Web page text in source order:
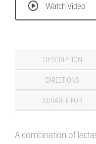
Watch Video
DESCRIPTION
DIRECTIONS
SUITABLE FOR
A combination of
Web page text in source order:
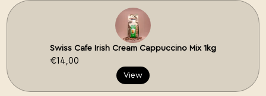
Swiss Cafe Irish Cream Cappuccino Mix 1kg
€14,00
View
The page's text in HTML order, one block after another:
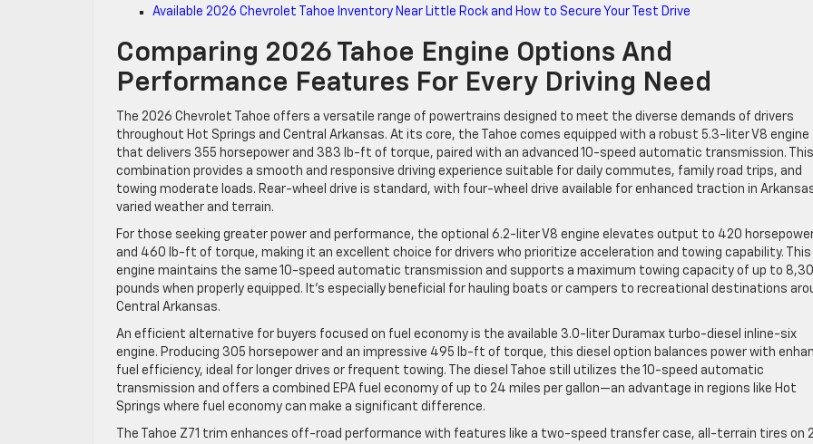
Available 2026 Chevrolet Tahoe Inventory Near Little Rock and How to Secure Your Test Drive
Comparing 2026 Tahoe Engine Options And
Performance Features For Every Driving Need
The 2026 Chevrolet Tahoe offers a versatile range of powertrains designed to meet the diverse demands of drivers
throughout Hot Springs and Central Arkansas. At its core, the Tahoe comes equipped with a robust 5.3-liter V8 engine
that delivers 355 horsepower and 383 lb-ft of torque, paired with an advanced 10-speed automatic transmission. This
combination provides a smooth and responsive driving experience suitable for daily commutes, family road trips, and
towing moderate loads. Rear-wheel drive is standard, with four-wheel drive available for enhanced traction in
varied weather and terrain.
For those seeking greater power and performance, the optional 6.2-liter V8 engine elevates output to 420
and 460 lb-ft of torque, making it an excellent choice for drivers who prioritize acceleration and towing capability. This
engine maintains the same 10-speed automatic transmission and supports a maximum towing capacity of up to
pounds when properly equipped. It’s especially beneficial for hauling boats or campers to recreational destinations
Central Arkansas.
An efficient alternative for buyers focused on fuel economy is the available 3.0-liter Duramax turbo-diesel inline-six
engine. Producing 305 horsepower and an impressive 495 lb-ft of torque, this diesel option balances power with
fuel efficiency, ideal for longer drives or frequent towing. The diesel Tahoe still utilizes the 10-speed automatic
transmission and offers a combined EPA fuel economy of up to 24 miles per gallon—an advantage in regions like Hot
Springs where fuel economy can make a significant difference.
The Tahoe Z71 trim enhances off-road performance with features like a two-speed transfer case, all-terrain tires on
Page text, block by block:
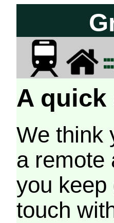
A
We think
a remote
you keep
touch
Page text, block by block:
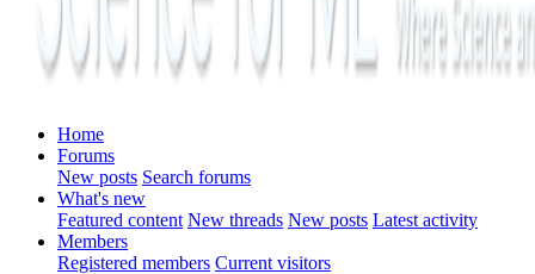
Home
Forums
New posts Search forums
What's new
Featured content New threads New posts Latest activity
Members
Registered members Current visitors
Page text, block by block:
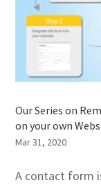
Our Series on
on your own
Mar 31, 2020
A contact form
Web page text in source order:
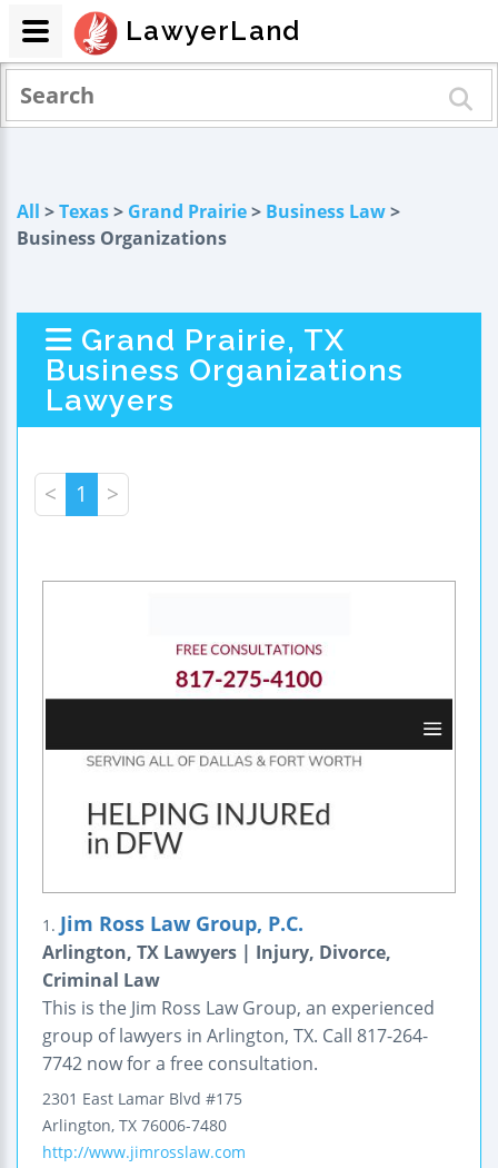
All >Texas> Grand Prairie> Business Law>
Business Organizations
Grand Prairie, TX
Business Organizations
Lawyers
< 1 >
1. Jim Ross Law Group, P.C.
Arlington, TX Lawyers | Injury, Divorce,
Criminal Law
This is the Jim Ross Law Group, an experienced
group of lawyers in Arlington, TX. Call 817-264-
7742 now for a free consultation.
2301 East Lamar Blvd #175
Arlington, TX 76006-7480
http://www.jimrosslaw.com
LawyerLand
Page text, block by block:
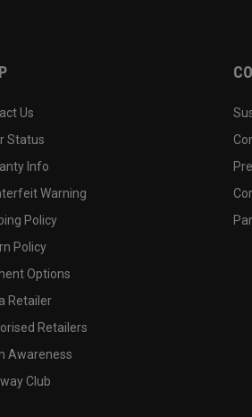
Us
Status
Info
Warning
Policy
Policy
Options
Retailer
Retailers
Awareness
Club
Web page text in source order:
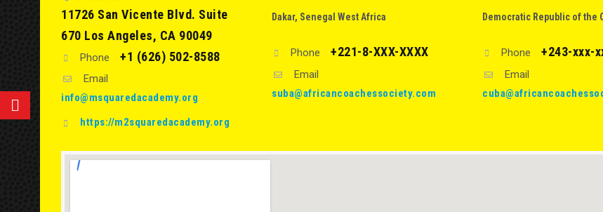
11726 San Vicente Blvd. Suite
670 Los Angeles, CA 90049
Phone +1 (626) 502-8588
Email
info@msquaredacademy.org
https://m2squaredacademy.org
Dakar, Senegal West Africa
Phone +221-8-XXX-XXXX
Email
suba@africancoachessociety.com
Democratic Republic of the
Phone +243-xxx-
Email

=====

Read each line of the material, and wherever the word "torque" turns up, copy that line.

-- OUTPUT --
that delivers 355 horsepower and 383 lb-ft of torque, paired with an advanced 10-speed automatic transmission. This
and 460 lb-ft of torque, making it an excellent choice for drivers who prioritize acceleration and towing capability. This
engine. Producing 305 horsepower and an impressive 495 lb-ft of torque, this diesel option balances power with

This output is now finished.